L’Égypte, qui a administré la bande de Gaza de 1948 jusqu’à son occupation par Israël en 1967, a eu d’excellentes relations avec les services de l’Autorité palestinienne quand celle-ci contrôlait Gaza de 1994 jusqu’à ce que le Hamas l’évince par la force en 2007. « Amine al-Hindi, le patron des renseignements d’Arafat, était très proche d’Omar Souleiman, son homologue égyptien », se souvient l’ex-espion français.
L’Égypte, l’Autorité palestinienne et Israël partagent la même crainte des Frères musulmans, une confrérie dont la branche palestinienne est le Hamas, et dont la matrice égyptienne a dirigé le pays de 2012 à 2013, après avoir remporté les élections consécutives au renversement de Hosni Moubarak. « Depuis que le Hamas a pris le pouvoir à Gaza en 2007, les liens ne se sont pas délités entre les renseignements égyptiens et les islamistes palestiniens », affirment la source française. Le Hamas dispose d’un bureau de liaison dans la capitale égyptienne.
Ces liens ont permis au Caire de jouer les médiateurs dans les précédents épisodes de guerre entre Israël et le Hamas. « Les Égyptiens sont des facilitateurs, explique l’ex-agent français, le seul point de respiration des Palestiniens de Gaza vers le monde arabe est le poste-frontière de Rafah (bombardé mardi par Israël, NDLR) avec l’Égypte. Leurs services peuvent donc recruter presque autant de sources qu’ils le souhaitent, et arracher des arrangements entre Israéliens et Palestiniens. »
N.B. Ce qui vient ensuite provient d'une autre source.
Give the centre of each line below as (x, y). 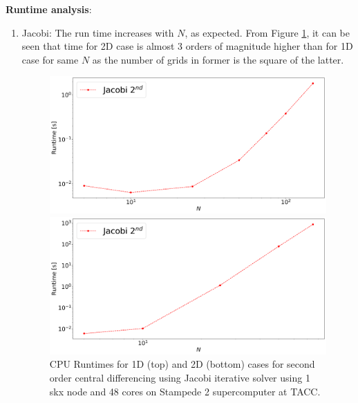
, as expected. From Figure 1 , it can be (267, 32)
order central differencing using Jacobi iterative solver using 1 (180, 377)
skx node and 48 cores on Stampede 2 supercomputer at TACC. (185, 391)
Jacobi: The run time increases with (98, 32)
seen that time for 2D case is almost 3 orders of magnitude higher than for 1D (187, 46)
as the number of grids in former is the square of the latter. (218, 59)
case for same (50, 59)
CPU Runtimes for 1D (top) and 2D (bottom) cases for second (182, 364)
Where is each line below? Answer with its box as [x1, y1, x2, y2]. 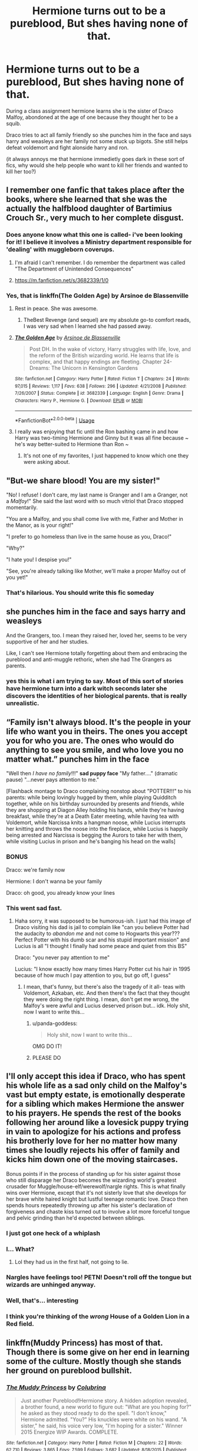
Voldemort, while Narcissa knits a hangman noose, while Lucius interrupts [6, 819, 186, 826]
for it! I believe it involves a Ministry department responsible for [6, 238, 192, 246]
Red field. [6, 1320, 34, 1328]
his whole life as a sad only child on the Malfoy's [6, 1081, 187, 1091]
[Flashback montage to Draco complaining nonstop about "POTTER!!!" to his [6, 788, 192, 795]
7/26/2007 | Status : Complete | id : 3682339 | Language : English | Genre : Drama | [14, 391, 184, 396]
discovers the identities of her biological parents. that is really [6, 691, 187, 699]
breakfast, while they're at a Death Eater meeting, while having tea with [6, 812, 179, 820]
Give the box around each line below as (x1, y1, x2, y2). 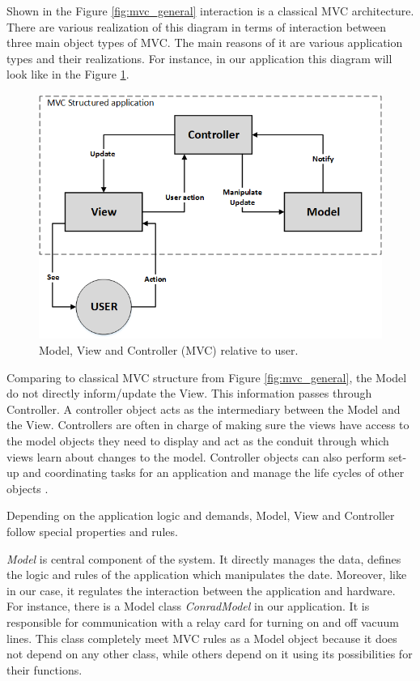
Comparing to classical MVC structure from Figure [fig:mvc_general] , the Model (6, 368, 407, 385)
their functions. (6, 661, 83, 678)
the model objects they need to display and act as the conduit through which (6, 432, 389, 449)
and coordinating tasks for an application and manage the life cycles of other (23, 464, 405, 481)
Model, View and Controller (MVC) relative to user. (39, 342, 299, 359)
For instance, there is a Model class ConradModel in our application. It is (6, 598, 370, 615)
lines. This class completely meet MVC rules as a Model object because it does (6, 629, 397, 646)
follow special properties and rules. (6, 522, 178, 539)
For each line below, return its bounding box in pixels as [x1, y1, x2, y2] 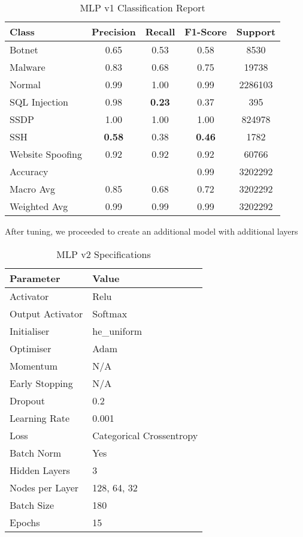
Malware [10, 60, 46, 74]
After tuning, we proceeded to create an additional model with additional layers [5, 225, 298, 237]
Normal [10, 77, 41, 91]
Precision [92, 25, 136, 38]
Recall [145, 25, 175, 38]
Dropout [10, 393, 45, 407]
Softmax [92, 306, 128, 320]
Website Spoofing [10, 147, 83, 161]
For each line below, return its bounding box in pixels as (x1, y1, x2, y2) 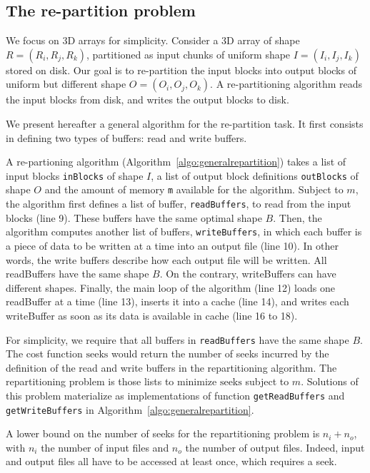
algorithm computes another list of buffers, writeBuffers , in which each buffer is (6, 224, 362, 239)
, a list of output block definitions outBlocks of (151, 168, 359, 183)
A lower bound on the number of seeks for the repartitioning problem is (6, 426, 320, 441)
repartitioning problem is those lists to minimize (6, 374, 217, 389)
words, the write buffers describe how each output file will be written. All (6, 252, 327, 267)
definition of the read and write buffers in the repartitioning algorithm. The (6, 360, 337, 375)
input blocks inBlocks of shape (6, 168, 144, 183)
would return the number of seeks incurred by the (111, 346, 329, 361)
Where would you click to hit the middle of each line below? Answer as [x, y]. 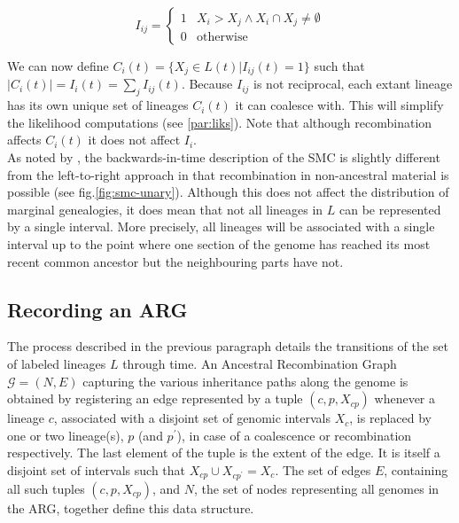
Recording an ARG [97, 309]
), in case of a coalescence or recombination [294, 435]
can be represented [390, 209]
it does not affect [134, 140]
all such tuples [46, 488]
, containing [416, 469]
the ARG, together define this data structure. [131, 507]
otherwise [222, 38]
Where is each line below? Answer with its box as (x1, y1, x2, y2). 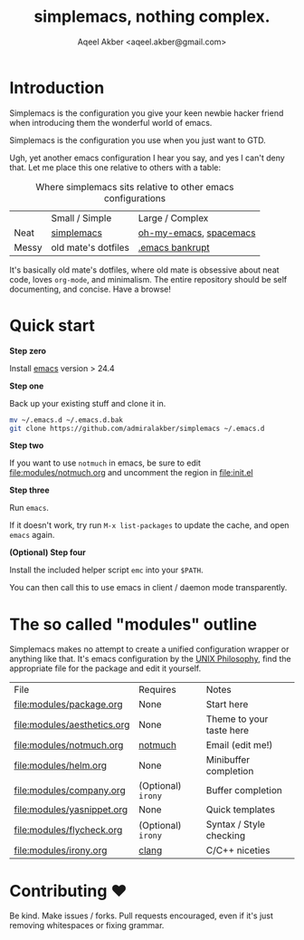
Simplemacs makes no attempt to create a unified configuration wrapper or (9, 644, 290, 655)
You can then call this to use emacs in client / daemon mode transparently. (9, 582, 288, 593)
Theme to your (205, 713, 269, 725)
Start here (205, 698, 249, 711)
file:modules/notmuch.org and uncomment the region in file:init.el (9, 467, 253, 478)
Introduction (9, 77, 105, 98)
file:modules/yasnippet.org (14, 803, 128, 816)
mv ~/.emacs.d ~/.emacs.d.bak (9, 415, 124, 425)
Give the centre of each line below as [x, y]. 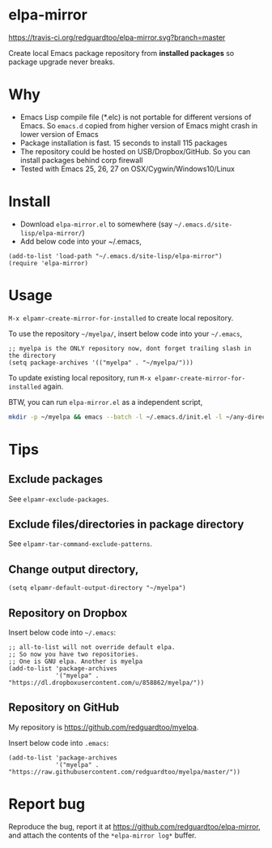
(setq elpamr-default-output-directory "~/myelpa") [97, 588]
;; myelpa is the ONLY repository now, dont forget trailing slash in [130, 348]
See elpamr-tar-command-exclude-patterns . [80, 544]
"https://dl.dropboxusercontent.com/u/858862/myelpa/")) [106, 683]
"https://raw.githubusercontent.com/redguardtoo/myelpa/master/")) [125, 772]
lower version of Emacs [59, 134]
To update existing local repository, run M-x [80, 377]
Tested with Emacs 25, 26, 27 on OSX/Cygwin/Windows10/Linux [127, 169]
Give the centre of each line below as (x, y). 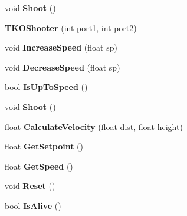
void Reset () (30, 186)
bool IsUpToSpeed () (46, 87)
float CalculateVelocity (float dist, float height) (94, 126)
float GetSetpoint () (44, 146)
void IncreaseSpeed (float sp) (61, 47)
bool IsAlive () (33, 205)
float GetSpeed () (39, 166)
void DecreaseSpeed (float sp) (63, 67)
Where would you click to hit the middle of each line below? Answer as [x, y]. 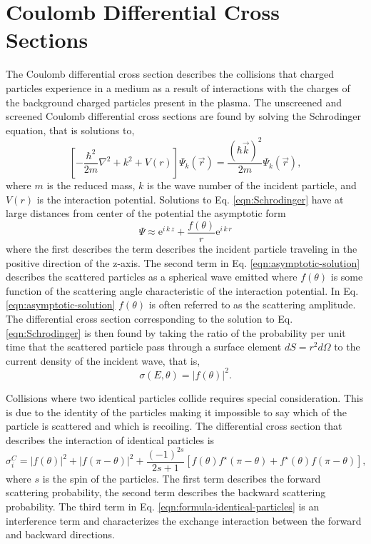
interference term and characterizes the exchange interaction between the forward [184, 520]
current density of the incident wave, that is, [103, 360]
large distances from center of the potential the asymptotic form [146, 213]
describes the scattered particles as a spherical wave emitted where [152, 277]
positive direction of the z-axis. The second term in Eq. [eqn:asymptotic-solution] [183, 262]
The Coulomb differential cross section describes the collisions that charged [170, 74]
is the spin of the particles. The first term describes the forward [182, 478]
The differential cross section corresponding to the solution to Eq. [149, 319]
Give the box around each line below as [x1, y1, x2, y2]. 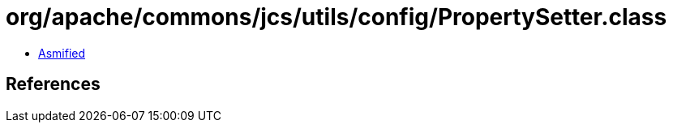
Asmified [38, 45, 86, 60]
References [6, 74, 101, 95]
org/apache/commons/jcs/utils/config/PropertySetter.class [6, 3, 667, 31]
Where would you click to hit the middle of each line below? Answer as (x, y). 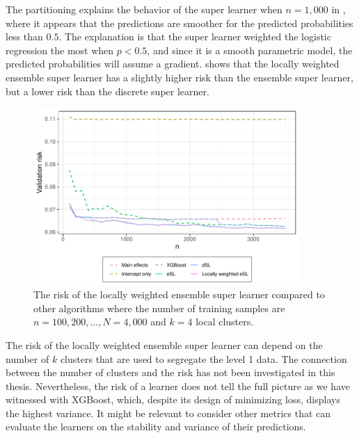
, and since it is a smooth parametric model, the (250, 50)
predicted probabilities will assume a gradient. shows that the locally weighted (173, 64)
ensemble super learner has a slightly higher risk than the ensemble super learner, (179, 77)
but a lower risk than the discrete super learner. (107, 91)
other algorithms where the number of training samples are (159, 308)
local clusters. (225, 322)
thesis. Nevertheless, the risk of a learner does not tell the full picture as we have (178, 386)
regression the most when (60, 50)
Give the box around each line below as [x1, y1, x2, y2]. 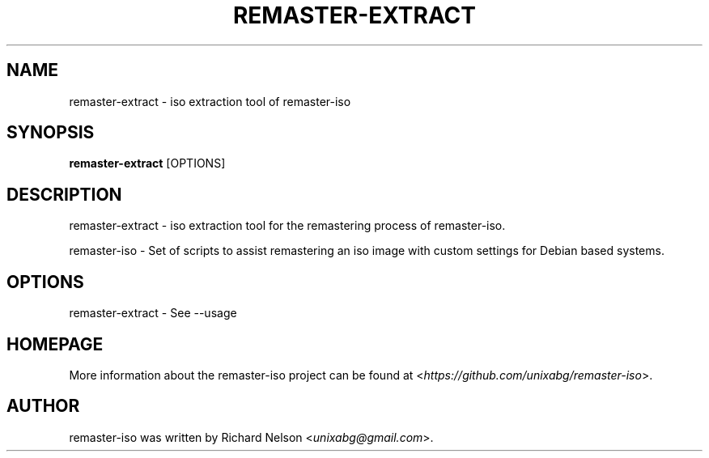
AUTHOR [6, 396, 80, 417]
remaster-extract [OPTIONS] [69, 156, 226, 171]
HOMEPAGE [6, 333, 104, 354]
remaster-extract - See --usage [69, 306, 237, 320]
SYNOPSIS [6, 122, 95, 143]
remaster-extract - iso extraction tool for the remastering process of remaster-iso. [69, 218, 506, 233]
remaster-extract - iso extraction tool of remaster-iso [69, 94, 351, 108]
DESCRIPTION [6, 184, 122, 205]
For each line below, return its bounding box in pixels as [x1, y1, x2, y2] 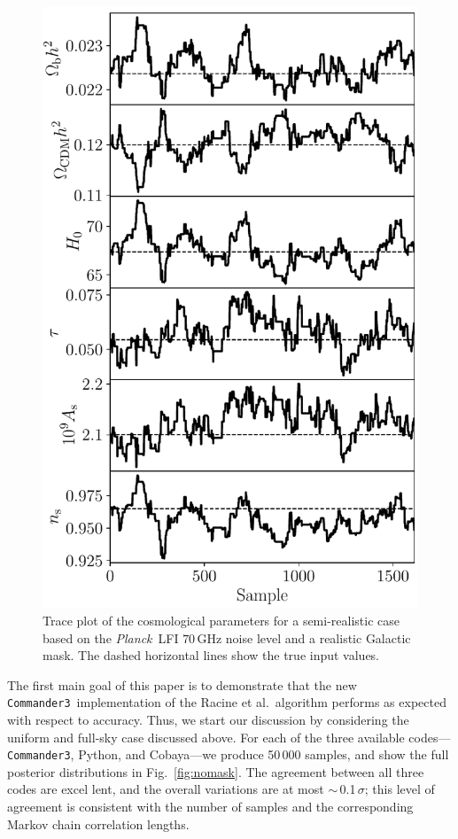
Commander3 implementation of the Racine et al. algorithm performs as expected [7, 693, 446, 711]
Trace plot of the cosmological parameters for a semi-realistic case [43, 610, 400, 629]
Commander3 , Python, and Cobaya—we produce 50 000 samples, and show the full [7, 745, 449, 764]
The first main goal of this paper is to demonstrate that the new [7, 675, 357, 694]
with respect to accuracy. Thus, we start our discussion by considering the [7, 711, 409, 729]
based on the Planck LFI [43, 628, 179, 647]
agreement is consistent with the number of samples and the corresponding [7, 797, 414, 816]
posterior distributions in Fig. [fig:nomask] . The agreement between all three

Il fait peu de doutes que lorsque les armes se seront tues, les négociations entre Israël et le Hamas passeront par Le Caire pour les aspects sécuritaires et le Qatar pour les questions politiques et financières. Dès lundi, le président égyptien, Abdel Fattah al-Sissi, a multiplié les contacts avec d’autres leaders arabes pour « arrêter l’escalade ».
Si la paix israélo-égyptienne est sans chaleur depuis 1979, en revanche, la coopération sécuritaire entre le Mossad et les renseignements du Caire est bonne. L’Égypte a besoin d’Israël dans sa lutte contre les cellules djihadistes de Daech implantées dans le désert du Sinaï. Une coopération maintenue toutefois sous les radars pour ne pas heurter un sentiment anti-israélien persistant chez les Égyptiens, comme en témoigne l’assassinat dimanche de deux touristes israéliens à Alexandrie par un policier.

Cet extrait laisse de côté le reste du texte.